Taylor Swift and Travis Kelce announced their engagement via Instagram on Tuesday (26 Aug) and the internet has had a lot to say about her vintage-inspired ring.
The watch on her wrist has also been a huge topic. The singer is not officially paid by Cartier for endorsements, as she maintains no official brand partnerships, but her impact on watch sales for the brand is about to explode after wearing a discontinued Cartier Santos Demoiselle.
The Instaphere was already buzzing about the watch after Swift wore the same timepiece during an announcement about her new album, New Heights, on Kelce’s podcast.
Anybody on the mailing lists of pre-owned watch specialists will already be receiving encouragement to shop for the Taylor Swift look with them. If they do not have the watch in stock, they will find it for you, they urge.
The Cartier Santos Demoiselle, or similar smaller watches in yellow gold, have been fashionable for the past two years, and have dragged the entire industry away from oversized statement pieces.
Quartz watches have also lost their stigma as men and women consider timepieces as jewellery and choose slim style and glittering design over horological heft.
The quartz-based Cartier Santos Demoiselle mini ticks every box with its yellow gold case and bracelet teamed with a timeless Cartier square dial framed by diamonds.
How much is Taylor Swift’s Cartier worth?
Cartier discontinued the reference around a decade ago, and it is impossible to find an example for sale on any of the major pre-owned watch platforms today.
That makes valuing the watch challenging, even before factoring in the Taylor Swift Effect, which is significant enough to impact the GDP of countries when her stage tour swings into town.

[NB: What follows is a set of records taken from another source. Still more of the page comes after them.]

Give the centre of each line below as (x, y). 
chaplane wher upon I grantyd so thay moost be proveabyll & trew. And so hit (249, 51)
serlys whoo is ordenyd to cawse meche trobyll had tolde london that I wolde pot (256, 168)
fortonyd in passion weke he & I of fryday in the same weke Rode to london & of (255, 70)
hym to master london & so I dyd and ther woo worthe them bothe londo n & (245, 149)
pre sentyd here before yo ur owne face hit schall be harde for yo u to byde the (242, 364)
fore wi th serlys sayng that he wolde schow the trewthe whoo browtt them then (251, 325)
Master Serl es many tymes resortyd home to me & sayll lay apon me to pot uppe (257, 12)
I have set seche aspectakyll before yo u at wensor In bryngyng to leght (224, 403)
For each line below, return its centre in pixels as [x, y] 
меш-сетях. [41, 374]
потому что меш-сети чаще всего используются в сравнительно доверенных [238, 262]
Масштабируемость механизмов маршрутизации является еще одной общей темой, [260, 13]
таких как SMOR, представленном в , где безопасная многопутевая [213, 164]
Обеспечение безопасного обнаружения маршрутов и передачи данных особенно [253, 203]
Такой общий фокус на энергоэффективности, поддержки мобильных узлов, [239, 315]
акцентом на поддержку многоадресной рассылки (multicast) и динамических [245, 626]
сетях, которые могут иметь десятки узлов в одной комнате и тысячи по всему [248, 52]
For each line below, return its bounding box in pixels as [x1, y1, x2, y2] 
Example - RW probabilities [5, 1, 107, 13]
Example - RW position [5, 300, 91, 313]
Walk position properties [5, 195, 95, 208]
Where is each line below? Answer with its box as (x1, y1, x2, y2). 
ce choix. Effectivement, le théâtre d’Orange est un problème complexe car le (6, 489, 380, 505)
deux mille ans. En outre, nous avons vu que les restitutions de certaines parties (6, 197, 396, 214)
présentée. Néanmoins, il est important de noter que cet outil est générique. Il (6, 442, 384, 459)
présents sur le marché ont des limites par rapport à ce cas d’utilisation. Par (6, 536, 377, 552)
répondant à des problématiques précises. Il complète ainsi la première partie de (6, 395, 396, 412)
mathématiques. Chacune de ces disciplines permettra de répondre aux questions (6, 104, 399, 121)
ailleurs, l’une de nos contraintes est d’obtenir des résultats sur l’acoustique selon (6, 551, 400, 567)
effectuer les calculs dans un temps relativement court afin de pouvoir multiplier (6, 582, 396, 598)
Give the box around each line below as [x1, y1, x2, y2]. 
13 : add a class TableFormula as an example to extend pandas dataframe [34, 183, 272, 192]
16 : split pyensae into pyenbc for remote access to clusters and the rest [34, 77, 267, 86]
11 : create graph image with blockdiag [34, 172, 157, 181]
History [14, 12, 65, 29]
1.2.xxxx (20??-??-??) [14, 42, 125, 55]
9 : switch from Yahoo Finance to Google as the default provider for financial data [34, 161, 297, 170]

Sotheby’s sold this example of the Santos Demoiselle in March for $19,050.
The most recent auction sale of the piece was in March this year when Sotheby’s sold a 2006 Reference 2699 Santos Demoiselle in diamond-set yellow gold for $19,050, smashing the pre-sale estimate of $7,000 to $14,000.
How much Cartier and its global network of retail partners will benefit from the Swift-Kelce engagement pictures will be measured by marketing agencies tracking the value of “earned media”, a term for unpaid content that connects with its audience.
The first measure is obviously Swift’s Instagram account, where we learn that the engagement announcement has been liked by no fewer than 28 million people, one tenth of the 280 million who follow her account.
Another data point comes from the rise and fall of Google searches when people are looking for information about the Taylor Swift watch.

Numbers represent search interest relative to the highest point on the chart for the given region and time. A value of 100 is the peak popularity for the term. A value of 50 means that the term is half as popular. A score of 0 means that there was not enough data for this term.
Google Trends provides this information, so we looked at two searches: “Taylor Swift Watch” and “Taylor Swift Cartier”.
The graph above shows the biggest spike for both searches began on August 12, the day that Taylor Swift announced her new album on her now-fiancé’s podcast. The top of that spike was on August 13 and returned to a more normal baseline a week later.
Last night’s announcement by the happy couple has caused an even steeper rise in searches, and is likely to peak at an even higher level than the album announcement appearance of the Cartier watch.
Cartier is performing better than its rivals when it comes to secondary market prices, another indicator for the health of a brand and whether demand is exceeding supply.
Most brands have seen prices at unauthorised dealers continuing to fall this year after peaking in 2022.
However, Cartier is one of just five brands that saw secondary market prices rise, quarter-on-quarter, in the three months from April to June this year.
Average prices for Cartier were flat in Q2 compared to a year earlier as well. Every other major brand has seen prices fall over the past 12 months, according to a study by Morgan Stanley and WatchCharts.

The news is not all good for Cartier, or for dealers that expect a windfall from the publicity that Swift is bringing to the brand.
Morgan Stanley and WatchCharts also looks at the level of inventory on sale on the secondary market (a notoriously difficult figure to nail down, but worthwhile to monitor over time).
Here, Cartier looks weaker, with the total value of available inventory on the secondary market for the brand rising sharply over the past 12 months.
On average, Cartier watches can be bought on the secondary market for 28.2% less than at authorised retailers, the study finds.
That is considerably worse than the big three, Rolex, Audemars Piguet and Patek Philippe, whose watches trade at or above retail prices on the secondary market, but much better than rival brands from the large publicly traded groups. Omega watches trade at 35% under retail, IWC sees 37% discounts and Tudor is undercut by 40%.